Provided data:

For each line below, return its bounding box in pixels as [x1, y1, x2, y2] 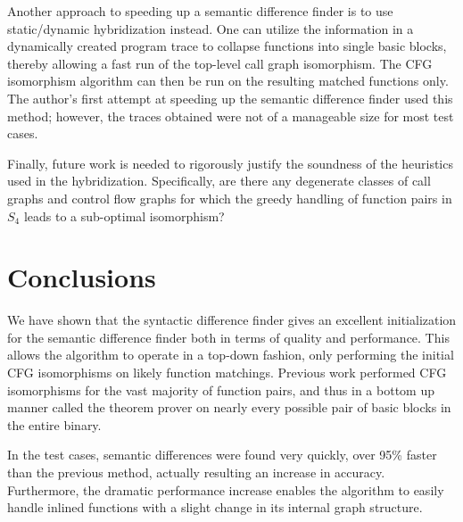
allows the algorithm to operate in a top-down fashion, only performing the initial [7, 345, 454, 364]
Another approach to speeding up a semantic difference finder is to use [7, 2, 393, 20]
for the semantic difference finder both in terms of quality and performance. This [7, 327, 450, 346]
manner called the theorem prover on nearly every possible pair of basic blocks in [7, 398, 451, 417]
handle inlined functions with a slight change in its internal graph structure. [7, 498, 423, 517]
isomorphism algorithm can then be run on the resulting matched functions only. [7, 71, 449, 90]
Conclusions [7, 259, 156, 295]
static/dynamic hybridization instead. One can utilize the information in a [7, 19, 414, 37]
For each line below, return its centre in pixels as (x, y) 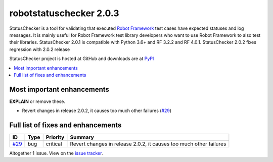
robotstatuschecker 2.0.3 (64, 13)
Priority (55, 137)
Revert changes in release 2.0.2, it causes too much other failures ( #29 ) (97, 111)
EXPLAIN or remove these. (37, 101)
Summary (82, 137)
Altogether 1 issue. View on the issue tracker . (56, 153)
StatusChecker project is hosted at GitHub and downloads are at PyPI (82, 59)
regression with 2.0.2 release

Instructions for the task:
Repeat each line of the records exactly, dropping the pictures.

Written solution:
For each line below, return its bounding box in pixels as [x1, y1, x2, y2] 
allows the algorithm to operate in a top-down fashion, only performing the initial [7, 345, 454, 364]
Another approach to speeding up a semantic difference finder is to use [7, 2, 393, 20]
for the semantic difference finder both in terms of quality and performance. This [7, 327, 450, 346]
manner called the theorem prover on nearly every possible pair of basic blocks in [7, 398, 451, 417]
handle inlined functions with a slight change in its internal graph structure. [7, 498, 423, 517]
isomorphism algorithm can then be run on the resulting matched functions only. [7, 71, 449, 90]
Conclusions [7, 259, 156, 295]
static/dynamic hybridization instead. One can utilize the information in a [7, 19, 414, 37]
For each line below, return its centre in pixels as (x, y) 
robotstatuschecker 2.0.3 (64, 13)
Priority (55, 137)
Revert changes in release 2.0.2, it causes too much other failures ( #29 ) (97, 111)
EXPLAIN or remove these. (37, 101)
Summary (82, 137)
Altogether 1 issue. View on the issue tracker . (56, 153)
StatusChecker project is hosted at GitHub and downloads are at PyPI (82, 59)
regression with 2.0.2 release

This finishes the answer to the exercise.